2019年7月3日日経新聞朝刊国際「豪中銀、2会合連続利下げ」より
世界の先進国の金利事情が大きく変化しようとしています。
6月に今後の金利引き下げの可能性を示したアメリカに加えて、金融緩和に踏み切ることに前向きな欧州や日本など、世界経済全体が利下げ・金融緩和方向に舵を取る構図が浮かび上がってきています。
その中で大幅な利下げを行っているのがオーストラリアです。オーストラリアは高金利国でしたが、中国の景気減速にあわせて資源貿易が落ち込み、2012年以降から段階的に金利を引き下げて来ました。

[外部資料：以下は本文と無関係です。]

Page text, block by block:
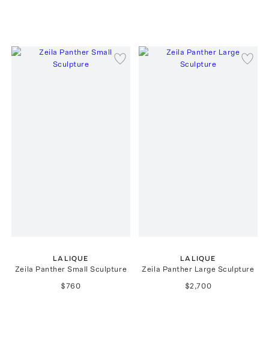
LALIQUE
Zeila Panther Small Sculpture
$760
LALIQUE
Zeila Panther Large Sculpture
$2,700
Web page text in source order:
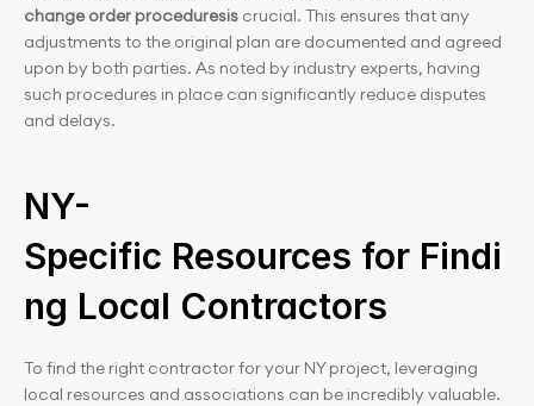
change order proceduresis crucial. This ensures that any
adjustments to the original plan are documented and agreed
upon by both parties. As noted by industry experts, having
such procedures in place can significantly reduce disputes
and delays.
NY-
Specific Resources for Findi
ng Local Contractors
To find the right contractor for your NY project, leveraging
local resources and associations can be incredibly valuable.

2019年初で1.5%の金利水準も過去最低金利でしたが、今回2回の利下げで更に金利水準は低下して、オーストラリアの歴史上最低金利の1%となりました。
世界の他の先進国も金利低下の可能性が高いことや、貿易関係の深い中国経済にプラスに働く「米中貿易摩擦の休戦」が発表されたことなども寄与したため、豪ドル為替には大きな変動はありませんでしたが、記事にも書かれているように現在は「想定内の内容」であっただけで、今後継続して金利引き下げが行われる可能性もあることに注意が必要です。
しかし米中関係改善が中国経済にとってプラスに働けば、副作用的にオーストラリアにも良い影響が出てくる可能性もあると思われるので、記事でネックと言われているオーストラリア不動産市況と合わせて、中国経済状況等についても注視してください。
また豪ドル為替は下落していますが、オーストラリア株式市場は年初から上昇基調にあるため、オーストラリア株式系の投資信託などは大きく下落しているわけではないことも確認していただけると良いと思います。
不動産市況が下がっていくというと、バブル後の日本経済と同じような様相を見せ始めている気がします。今回の利下げがオーストラリアにとってプラスに働くのであれば問題ないですが、金利を下げても景気が上向かないような展開になるのは考えたくないですね。先進国でも珍しいほどの長期経済成長を遂げてきたオーストラリアが、ここ一番の壁にどう立ち向かっていくのか期待しましょう。